Majid Takht-Ravanchi, Iran’s deputy foreign minister and top nuclear negotiator, said in an hourlong video interview with IRNA, the state news agency, that no matter how long negotiations take, “one point is certain, and that is that enrichment must take place in Iran.” He added: “This is our red line.”
That leaves Mr. Trump in a tough spot, government officials concede. The Iranian threat is greater than it was a decade ago: The country has now produced so much fuel at near-bomb-grade levels that it could churn out the fuel for 10 nuclear weapons in short order. (Turning them into an operating weapon would take months more, maybe a year, experts say.)
And the fact that Iran’s air defenses were compromised in an Israeli missile attack in October has led Mr. Netanyahu to argue that there has never been a better opportunity to attack the country’s nuclear sites, even if Israel does not have the weapons needed to get to the deepest production sites. Iran’s Supreme National Security Council said in a statement on Monday that it would retaliate with strikes on Israel’s nuclear facilities if Israel attacked Iranian nuclear sites.
“The most sensitive sites are half a mile underground,” Rafael Grossi, the director general of the International Atomic Energy Agency, which inspects Iran’s nuclear facilities, said recently, noting he had visited the site.
Mr. Trump, Mr. Witkoff, Secretary of State Marco Rubio and military leaders met at Camp David on Sunday night, reportedly to debate the diplomatic and military options. It is not clear what conclusions they reached, if any.
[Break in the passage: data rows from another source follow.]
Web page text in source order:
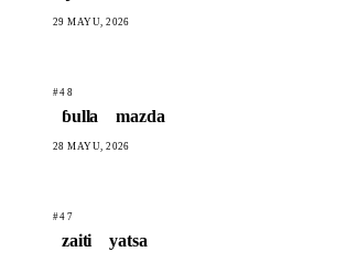
29 MAYU, 2026
#48
ɓulla mazda
28 MAYU, 2026
#47
zaiti yatsa
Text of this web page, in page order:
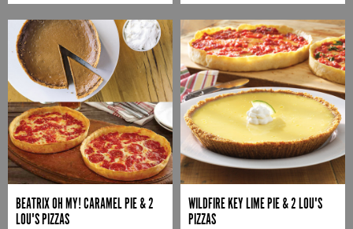
BEATRIX OH MY! CARAMEL PIE & 2
LOU'S PIZZAS
WILDFIRE KEY LIME PIE & 2 LOU'S
PIZZAS
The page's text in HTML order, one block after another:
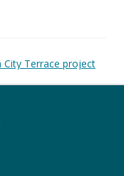
Terrace project
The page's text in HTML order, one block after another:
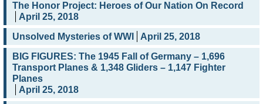
The Honor Project: Heroes of Our Nation On Record
April 25, 2018
Unsolved Mysteries of WWI
April 25, 2018
BIG FIGURES: The 1945 Fall of Germany – 1,696
Transport Planes & 1,348 Gliders – 1,147 Fighter
Planes
April 25, 2018
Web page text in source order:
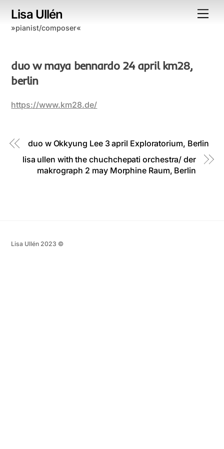
content
Lisa Ullén
»pianist/composer«
duo w maya bennardo 24 april km28,
berlin
https://www.km28.de/
duo w Okkyung Lee 3 april Exploratorium, Berlin
lisa ullen with the chuchchepati orchestra/ der
makrograph 2 may Morphine Raum, Berlin
Lisa Ullén 2023 ©
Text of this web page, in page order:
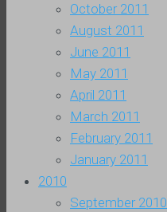
October 2011
August 2011
June 2011
May 2011
April 2011
March 2011
February 2011
January 2011
2010
September 2010
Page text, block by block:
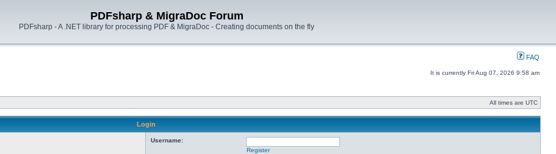
PDFsharp & MigraDoc Forum
PDFsharp - A .NET library for processing PDF & MigraDoc - Creating documents on the fly
FAQ
It is currently Fri Aug 07, 2026 9:58 am
All times are UTC
Login
Username:
Register
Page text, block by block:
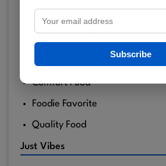
Subscribe
What's On the Menu?
Brunch
Comfort Food
Foodie Favorite
Quality Food
Just Vibes
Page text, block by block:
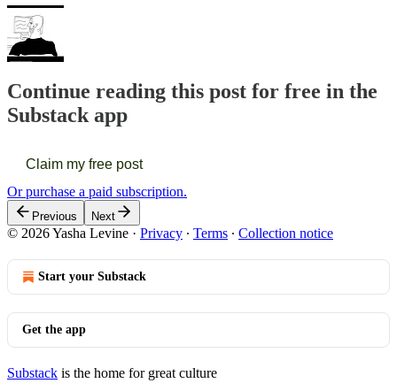
Continue reading this post for free in the
Substack app
Claim my free post
Or purchase a paid subscription.
Previous Next
© 2026 Yasha Levine · Privacy ∙ Terms ∙ Collection notice
Start your Substack
Get the app
Substack is the home for great culture
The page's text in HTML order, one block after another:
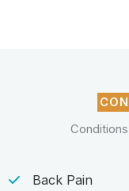
Back Pain
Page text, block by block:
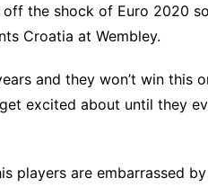
off the shock of Euro 2020
Croatia at Wembley.
and they won’t win this
excited about until they
players are embarrassed

The next morning, still at the presidential retreat, Mr. Trump talked to Mr. Netanyahu, partly to keep him apprised, but mostly, one official said, to make sure he did not upend the negotiations by threatening imminent military action.
That conversation was only the latest in an increasingly tense relationship between Mr. Trump and Mr. Netanyahu. The Israeli prime minister, his associates say, has been surprised at how insistent Mr. Trump has been on probing for a diplomatic solution.
The removal of Michael Waltz as Mr. Trump’s national security adviser was widely seen in Washington as motivated, in part, by Mr. Waltz’s traditional, hard-line views about Iran, which were the norm in the Republican Party in Mr. Trump’s first term.
In fact, Mr. Trump’s own party is now divided between hawks insisting on the full dismantlement of Iran’s infrastructure and a more isolationist camp that says the most important thing is to avoid sucking the United States into another war in the Middle East.
So far Mr. Trump and his closest aides have danced between these two camps.
And inspectors say Iran’s nuclear centrifuges are spinning as fast as ever, giving the country more fuel that could be used to build a weapon — or be traded away in a deal.